Each Moon image depicts the fraction of the lunar disk illuminated, apparent tilt, angular size and brightness of both the sunlit and dark side of the Moon, during the night between the dates which it straddles. A waxing Moon is shown as it would appear midway between sunset and moonset. A waning Moon is shown as it would appear midway between moonrise and sunrise. Although best for Chicagoland, the images should well suit all North Americans.
The posts of the Moon’s perigee and apogee times with distances in megameters are geocentric to avoid gyrations due to the Earth’s rotation. However, the times of the Moon’s four primary phases are posted for topocentric (Chicagoland) observers. They are based on the fraction of the apparent lunar disk that is illuminated, rather than the simplistic geocentric angular separations delimiting the four lunation quarters that are commonly printed on calendars. The Moon’s topocentric angular width in arcminutes is shown for the time of each Full Moon. The topocentric phase data should appear fairly accurate throughout North America.
Apparent separations of less than 5° among bright planets and stars are posted, if greater than 10° from the Sun. The solar longitudinal oppositions and conjunctions of the planets and Vesta are shown, as are the greatest eastern and western direct elongations from the Sun for Mercury and Venus.

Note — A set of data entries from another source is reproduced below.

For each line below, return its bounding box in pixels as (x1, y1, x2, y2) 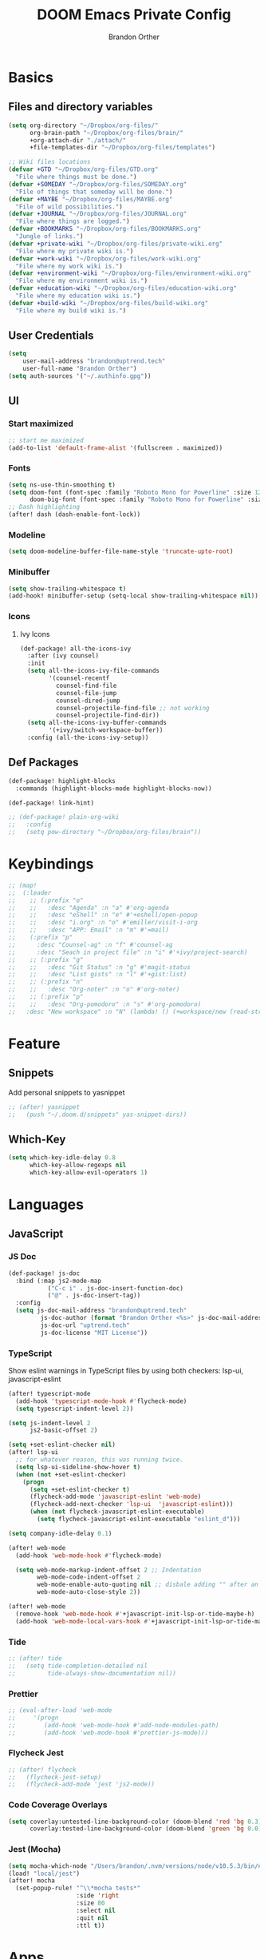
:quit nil (76, 1913, 109, 1922)
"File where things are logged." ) (15, 217, 130, 225)
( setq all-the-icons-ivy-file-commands (27, 667, 160, 675)
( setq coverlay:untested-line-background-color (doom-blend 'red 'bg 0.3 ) (8, 1818, 262, 1826)
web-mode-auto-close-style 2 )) (37, 1588, 141, 1596)
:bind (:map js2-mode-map (15, 1277, 102, 1285)
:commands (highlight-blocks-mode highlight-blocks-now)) (15, 785, 213, 793)
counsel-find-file (55, 681, 117, 689)
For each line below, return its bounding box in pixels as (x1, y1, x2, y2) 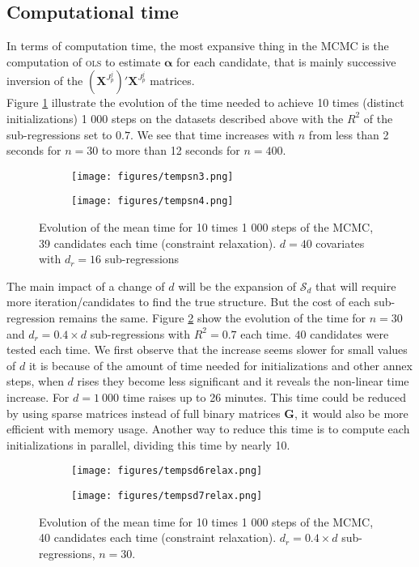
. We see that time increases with (129, 126, 295, 143)
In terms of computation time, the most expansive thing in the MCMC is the (6, 37, 389, 54)
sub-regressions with (90, 325, 191, 342)
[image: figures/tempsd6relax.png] (71, 465, 263, 477)
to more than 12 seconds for (101, 142, 240, 159)
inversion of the (6, 72, 83, 89)
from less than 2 (308, 126, 389, 143)
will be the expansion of (178, 277, 297, 294)
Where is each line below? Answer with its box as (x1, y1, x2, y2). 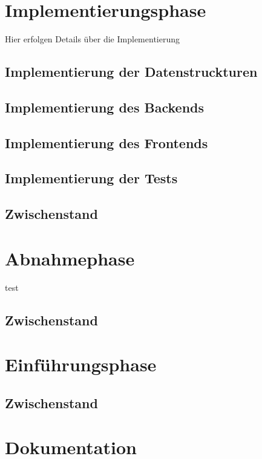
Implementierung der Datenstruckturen (5, 62, 258, 81)
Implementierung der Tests (5, 169, 178, 187)
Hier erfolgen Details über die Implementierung (5, 33, 180, 45)
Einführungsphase (5, 352, 157, 377)
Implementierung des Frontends (5, 133, 208, 152)
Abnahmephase (5, 246, 135, 270)
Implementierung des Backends (5, 97, 205, 116)
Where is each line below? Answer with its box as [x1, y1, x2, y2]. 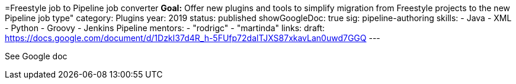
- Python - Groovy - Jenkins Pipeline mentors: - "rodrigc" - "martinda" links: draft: [5, 23, 325, 33]
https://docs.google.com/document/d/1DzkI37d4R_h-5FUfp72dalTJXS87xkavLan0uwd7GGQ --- [5, 33, 380, 43]
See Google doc [5, 51, 68, 61]
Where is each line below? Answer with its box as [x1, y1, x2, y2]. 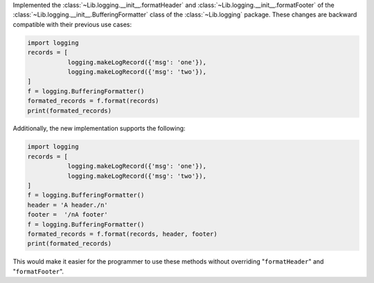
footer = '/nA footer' [27, 211, 109, 219]
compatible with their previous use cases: [12, 20, 132, 28]
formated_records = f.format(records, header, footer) [27, 230, 217, 238]
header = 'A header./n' [27, 201, 109, 209]
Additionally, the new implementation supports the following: [12, 125, 186, 133]
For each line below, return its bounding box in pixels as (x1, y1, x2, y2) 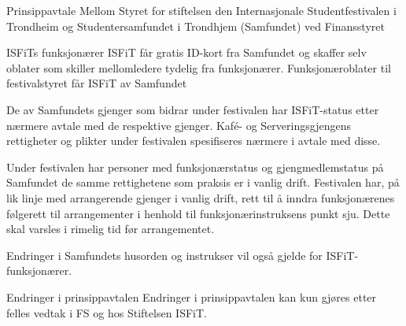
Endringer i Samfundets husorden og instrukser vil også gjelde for (6, 246, 323, 263)
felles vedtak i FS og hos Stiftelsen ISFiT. (6, 304, 207, 320)
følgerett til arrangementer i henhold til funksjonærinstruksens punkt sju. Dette (6, 205, 390, 221)
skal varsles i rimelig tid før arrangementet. (6, 220, 215, 237)
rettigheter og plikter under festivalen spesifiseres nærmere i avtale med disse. (6, 132, 381, 149)
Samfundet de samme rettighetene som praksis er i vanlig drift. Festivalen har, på (6, 174, 400, 191)
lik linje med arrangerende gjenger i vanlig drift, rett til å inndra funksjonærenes (6, 189, 395, 206)
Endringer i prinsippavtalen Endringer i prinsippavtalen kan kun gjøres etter (6, 288, 377, 305)
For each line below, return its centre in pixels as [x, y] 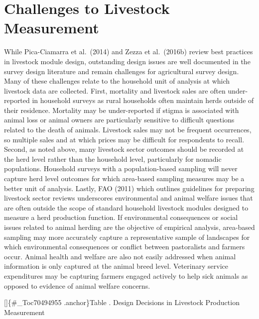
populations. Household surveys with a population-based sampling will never [121, 168]
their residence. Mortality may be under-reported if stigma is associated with [122, 110]
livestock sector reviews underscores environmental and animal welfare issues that [129, 198]
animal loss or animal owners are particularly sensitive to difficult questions [119, 120]
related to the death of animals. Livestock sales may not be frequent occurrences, [128, 130]
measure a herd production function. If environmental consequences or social [121, 217]
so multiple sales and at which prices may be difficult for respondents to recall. [124, 139]
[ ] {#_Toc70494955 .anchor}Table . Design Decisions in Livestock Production [122, 302]
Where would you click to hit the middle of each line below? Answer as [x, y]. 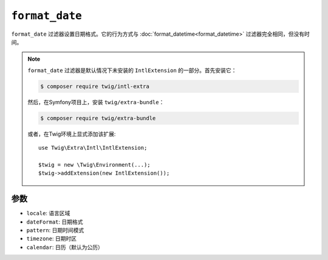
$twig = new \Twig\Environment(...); [95, 165]
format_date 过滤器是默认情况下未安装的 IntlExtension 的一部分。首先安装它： [132, 70]
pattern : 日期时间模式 [55, 230]
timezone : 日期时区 [52, 239]
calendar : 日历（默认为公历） [65, 247]
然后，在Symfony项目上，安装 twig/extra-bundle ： [96, 102]
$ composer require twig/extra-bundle [98, 118]
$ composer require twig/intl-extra [95, 86]
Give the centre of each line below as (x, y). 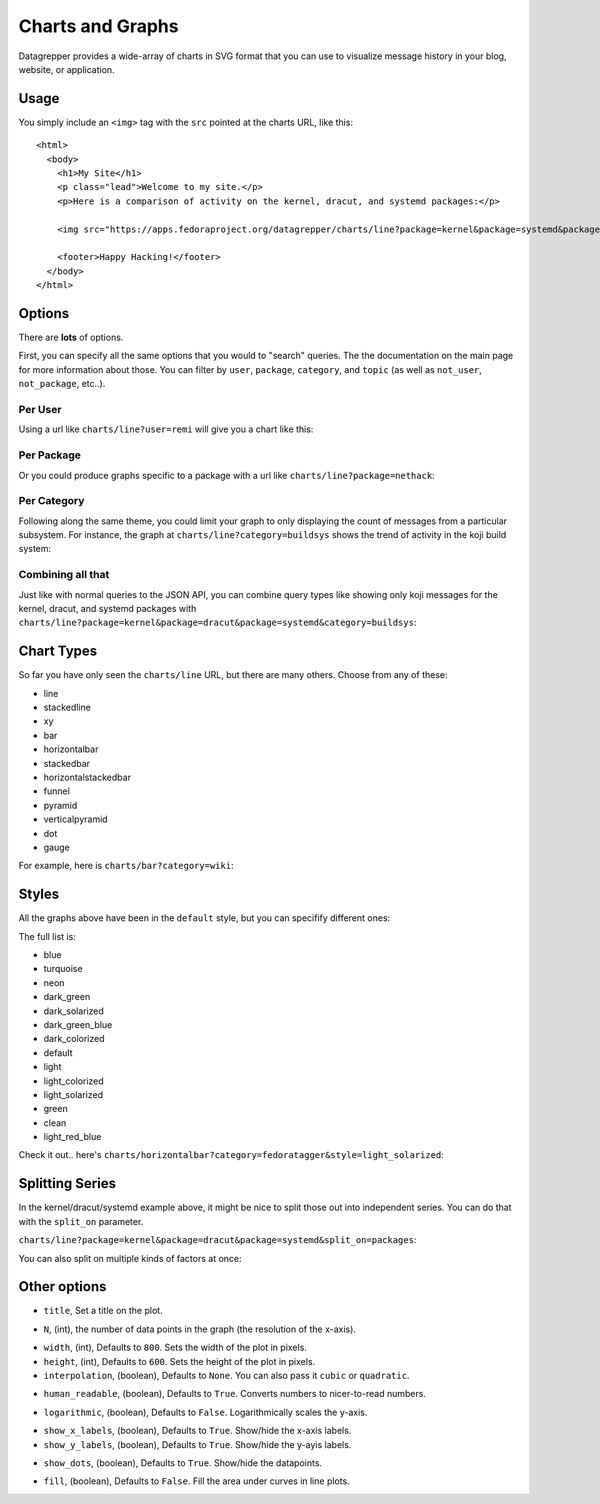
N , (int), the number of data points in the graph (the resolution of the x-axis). (200, 1329)
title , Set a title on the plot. (103, 1311)
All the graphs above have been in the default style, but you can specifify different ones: (204, 918)
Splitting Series (67, 1183)
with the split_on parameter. (81, 1221)
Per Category (51, 501)
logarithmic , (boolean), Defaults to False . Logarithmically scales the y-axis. (205, 1412)
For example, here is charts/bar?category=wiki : (126, 866)
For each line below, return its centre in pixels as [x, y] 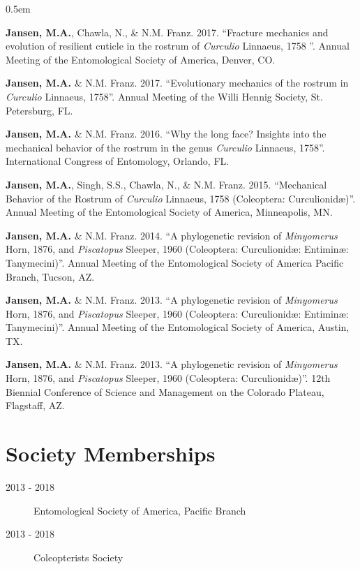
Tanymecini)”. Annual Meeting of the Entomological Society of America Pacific [175, 262]
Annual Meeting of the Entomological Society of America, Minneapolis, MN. [169, 212]
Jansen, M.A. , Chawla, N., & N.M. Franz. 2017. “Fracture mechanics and [167, 32]
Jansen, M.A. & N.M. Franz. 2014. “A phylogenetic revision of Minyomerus [172, 235]
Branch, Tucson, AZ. [50, 276]
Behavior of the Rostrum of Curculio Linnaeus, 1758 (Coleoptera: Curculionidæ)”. [181, 198]
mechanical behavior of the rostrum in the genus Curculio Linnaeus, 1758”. [165, 147]
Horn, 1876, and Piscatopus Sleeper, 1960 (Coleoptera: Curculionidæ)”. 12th [168, 378]
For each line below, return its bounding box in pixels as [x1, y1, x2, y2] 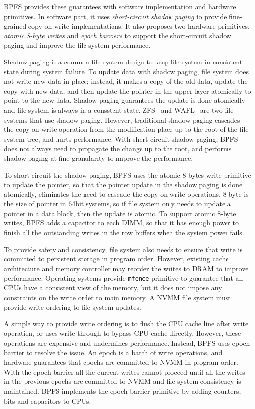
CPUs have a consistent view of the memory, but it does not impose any [4, 283, 222, 293]
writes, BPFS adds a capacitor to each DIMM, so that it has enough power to [4, 218, 239, 228]
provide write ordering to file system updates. [4, 302, 141, 312]
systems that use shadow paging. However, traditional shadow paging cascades [4, 114, 240, 125]
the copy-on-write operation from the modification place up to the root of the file [4, 124, 249, 134]
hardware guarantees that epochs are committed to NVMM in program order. [4, 357, 238, 367]
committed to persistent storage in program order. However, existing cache [4, 253, 229, 264]
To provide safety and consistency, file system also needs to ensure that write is [4, 244, 243, 254]
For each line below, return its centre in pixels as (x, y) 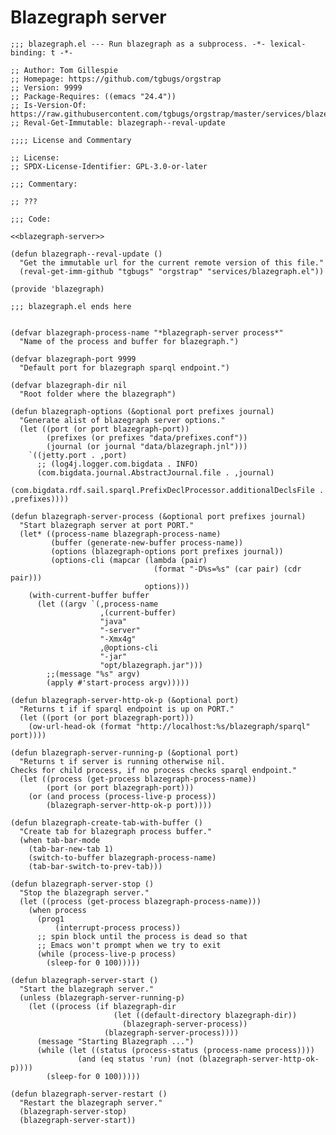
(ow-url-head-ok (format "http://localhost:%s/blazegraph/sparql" (169, 726)
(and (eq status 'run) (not (136, 1059)
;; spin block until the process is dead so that (142, 936)
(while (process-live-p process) (106, 954)
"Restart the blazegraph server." (91, 1102)
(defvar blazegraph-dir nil (69, 385)
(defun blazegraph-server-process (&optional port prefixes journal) (158, 516)
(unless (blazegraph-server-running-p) (102, 997)
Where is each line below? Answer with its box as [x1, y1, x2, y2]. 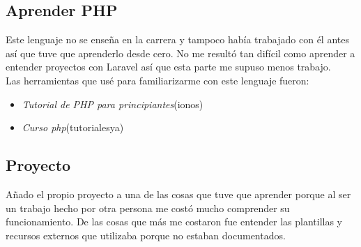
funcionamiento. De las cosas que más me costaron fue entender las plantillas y [6, 214, 342, 229]
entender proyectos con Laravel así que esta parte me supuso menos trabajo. [6, 59, 331, 74]
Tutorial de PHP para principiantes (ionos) [22, 96, 203, 111]
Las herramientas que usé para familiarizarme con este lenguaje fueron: [6, 73, 309, 87]
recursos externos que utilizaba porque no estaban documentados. [6, 227, 286, 242]
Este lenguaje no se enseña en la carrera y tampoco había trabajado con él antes [6, 32, 349, 47]
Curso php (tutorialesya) [22, 120, 124, 135]
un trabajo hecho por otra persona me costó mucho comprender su [6, 200, 290, 215]
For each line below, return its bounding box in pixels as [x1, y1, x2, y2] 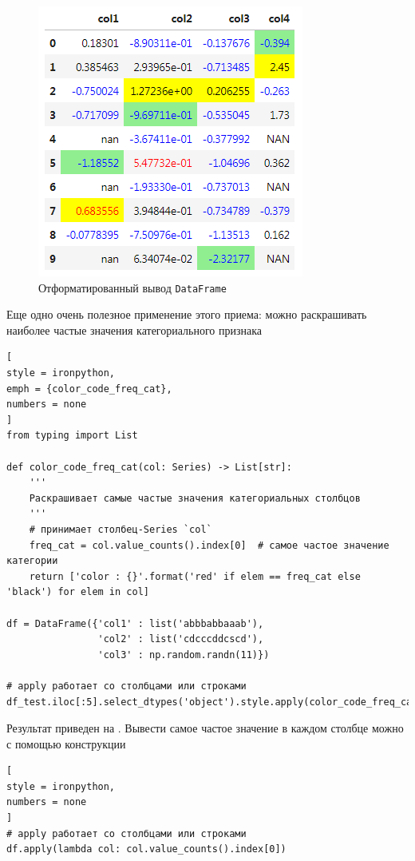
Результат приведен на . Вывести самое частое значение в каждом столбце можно [6, 720, 404, 736]
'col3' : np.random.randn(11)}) [97, 649, 270, 661]
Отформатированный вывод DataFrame [38, 279, 227, 296]
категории [6, 555, 58, 567]
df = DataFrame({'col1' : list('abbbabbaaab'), [6, 617, 264, 629]
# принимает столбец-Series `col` [29, 523, 212, 535]
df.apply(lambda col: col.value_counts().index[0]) [6, 843, 287, 855]
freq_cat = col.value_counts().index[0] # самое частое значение [29, 539, 389, 551]

The posted solar and lunar eclipses, may or may not be visible in Chicagoland. All lunar occultations at least 10° from the Sun of bright planets and first magnitude stars are posted. Those for which at least the immersion or emersion is visible during nighttime from Chicagoland are tagged with the letters Chgo, even for stars as dim as magnitude +4.00.
The rising and setting times for the Sun, Moon and planets are ideally for northwest suburban Chicago, but should remain correct within a minute or two for all of Chicagoland. For each planet, only its rising or setting occurs at night, and that is the one listed. The planetary risings and settings are shown for odd numbered dates; averaging the times on either side should be sufficient for even numbered dates.
The peak dates for major meteor showers are posted. Each month a graphic appears in the calendar’s lower right featuring an upcoming astronomical event.